On the other hand, liberals complain that Common Core’s emphasis on testing of facts places too great a burden on educators’ energies and prevents them from stimulating creativity. This, too is nonsense. “Teaching to the test” is a tired shibboleth that ignores the fact that effectiveness of curriculum and instruction can only be measured if there is a testing mechanism.

Part of the testing criticism is the baloney about standardized tests not measuring everything a kid knows. Of course, they don’t. What tests do? When you took the driving test in your teens, were you asked absolutely everything you would ever need to know about operating a car? If you believe that testing gets in the way of learning, perhaps you’d like to dispense with those tedious licensing exams for attorneys and CPAs, not to mention medical school residents. I mean, how much creativity can there be in the process of learning human anatomy, although I’m guessing that your doctor knowing the difference between the sternum and the sacrum is pretty important.

Memorization and tests are not “creative,” but they are the foundation for the much-lauded idea of “higher order thinking skills.” Which, in any rational universe, must be preceded by lower order thinking skills, aka facts. The work world, for which we claim to be preparing our children, will not care if they’re having fun at their jobs. Employers will impose their own “tests” on employees’ knowledge, and there will be no one to intervene and save the workers from failure.

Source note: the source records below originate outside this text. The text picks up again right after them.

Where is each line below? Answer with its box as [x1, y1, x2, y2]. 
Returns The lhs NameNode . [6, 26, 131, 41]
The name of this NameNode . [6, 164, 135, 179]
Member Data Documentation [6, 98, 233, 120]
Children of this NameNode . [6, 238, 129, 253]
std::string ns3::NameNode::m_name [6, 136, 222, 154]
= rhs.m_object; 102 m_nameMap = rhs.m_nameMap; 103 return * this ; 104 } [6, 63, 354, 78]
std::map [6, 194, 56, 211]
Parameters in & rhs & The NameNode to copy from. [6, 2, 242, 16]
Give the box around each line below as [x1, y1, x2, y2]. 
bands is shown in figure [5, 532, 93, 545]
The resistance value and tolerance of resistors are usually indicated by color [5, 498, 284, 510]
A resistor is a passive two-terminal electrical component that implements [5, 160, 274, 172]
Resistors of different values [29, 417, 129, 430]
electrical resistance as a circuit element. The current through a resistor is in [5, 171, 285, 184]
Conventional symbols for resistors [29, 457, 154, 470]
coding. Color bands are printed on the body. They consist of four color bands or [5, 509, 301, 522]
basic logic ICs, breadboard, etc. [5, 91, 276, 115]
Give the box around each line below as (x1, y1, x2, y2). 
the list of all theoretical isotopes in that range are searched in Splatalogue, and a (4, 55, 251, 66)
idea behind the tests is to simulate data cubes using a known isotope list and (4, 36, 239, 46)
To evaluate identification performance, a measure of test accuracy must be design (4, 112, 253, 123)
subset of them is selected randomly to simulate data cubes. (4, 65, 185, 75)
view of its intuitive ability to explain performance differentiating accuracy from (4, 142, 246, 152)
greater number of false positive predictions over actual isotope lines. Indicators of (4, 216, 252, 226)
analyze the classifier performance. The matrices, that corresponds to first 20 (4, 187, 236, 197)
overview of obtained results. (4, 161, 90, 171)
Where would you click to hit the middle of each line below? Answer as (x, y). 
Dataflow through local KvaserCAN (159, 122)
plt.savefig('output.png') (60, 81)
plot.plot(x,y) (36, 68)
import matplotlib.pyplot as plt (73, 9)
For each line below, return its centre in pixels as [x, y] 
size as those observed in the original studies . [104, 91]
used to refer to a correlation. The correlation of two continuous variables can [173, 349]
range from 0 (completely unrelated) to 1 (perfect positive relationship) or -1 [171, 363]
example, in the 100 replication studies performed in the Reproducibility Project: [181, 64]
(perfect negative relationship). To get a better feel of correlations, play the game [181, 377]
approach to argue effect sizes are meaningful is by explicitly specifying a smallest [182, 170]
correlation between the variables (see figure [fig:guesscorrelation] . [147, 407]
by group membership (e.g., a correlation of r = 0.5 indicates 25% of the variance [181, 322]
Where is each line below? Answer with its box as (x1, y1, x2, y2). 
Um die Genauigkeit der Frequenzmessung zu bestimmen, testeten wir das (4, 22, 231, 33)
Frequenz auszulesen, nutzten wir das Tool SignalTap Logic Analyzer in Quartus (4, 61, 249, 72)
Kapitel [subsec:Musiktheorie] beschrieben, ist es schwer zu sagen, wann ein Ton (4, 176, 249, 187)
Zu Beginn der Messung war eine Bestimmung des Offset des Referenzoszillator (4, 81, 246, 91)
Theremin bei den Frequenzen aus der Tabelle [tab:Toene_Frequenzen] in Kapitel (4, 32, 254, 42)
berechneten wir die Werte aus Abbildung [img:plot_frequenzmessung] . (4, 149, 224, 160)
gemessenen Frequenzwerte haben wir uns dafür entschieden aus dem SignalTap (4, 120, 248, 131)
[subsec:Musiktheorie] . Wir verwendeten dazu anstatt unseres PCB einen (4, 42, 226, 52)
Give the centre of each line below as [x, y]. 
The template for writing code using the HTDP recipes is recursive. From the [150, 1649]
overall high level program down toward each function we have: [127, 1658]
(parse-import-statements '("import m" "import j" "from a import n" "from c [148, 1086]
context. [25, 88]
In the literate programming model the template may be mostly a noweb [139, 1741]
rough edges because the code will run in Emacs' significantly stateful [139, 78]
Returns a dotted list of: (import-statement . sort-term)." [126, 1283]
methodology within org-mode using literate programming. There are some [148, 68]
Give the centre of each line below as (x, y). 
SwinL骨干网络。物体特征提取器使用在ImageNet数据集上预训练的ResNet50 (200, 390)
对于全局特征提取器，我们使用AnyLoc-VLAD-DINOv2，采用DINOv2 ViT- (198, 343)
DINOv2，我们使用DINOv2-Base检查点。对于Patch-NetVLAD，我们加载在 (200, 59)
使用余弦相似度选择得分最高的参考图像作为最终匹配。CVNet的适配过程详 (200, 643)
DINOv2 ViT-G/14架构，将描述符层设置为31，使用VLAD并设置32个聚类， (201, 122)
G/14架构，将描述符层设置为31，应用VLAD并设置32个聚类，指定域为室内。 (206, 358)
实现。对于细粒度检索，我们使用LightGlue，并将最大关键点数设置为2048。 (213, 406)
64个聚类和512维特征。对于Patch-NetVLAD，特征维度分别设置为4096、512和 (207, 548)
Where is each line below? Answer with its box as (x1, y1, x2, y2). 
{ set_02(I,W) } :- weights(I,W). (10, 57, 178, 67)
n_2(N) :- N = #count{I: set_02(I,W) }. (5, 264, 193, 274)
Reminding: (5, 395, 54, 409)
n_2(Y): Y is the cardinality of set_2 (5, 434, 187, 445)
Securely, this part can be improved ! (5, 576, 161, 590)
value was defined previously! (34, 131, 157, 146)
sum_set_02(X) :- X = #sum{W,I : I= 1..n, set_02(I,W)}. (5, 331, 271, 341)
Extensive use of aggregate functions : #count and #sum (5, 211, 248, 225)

Democrats need to recognize that high standards will produce the ability to read, reflect, and write about “boring facts” and that fun should be a by-product of education, not its goal. Such rigor will then help to inoculate public education against conservative claims that the reason we have so much unemployment is that there is a skills gap. Which is just code for wanting to outsource or mechanize what they can and to pay lousy wages for what they can’t.

Wake up, Democrats, and smell the duplicity. Tennessee’s future depends on you.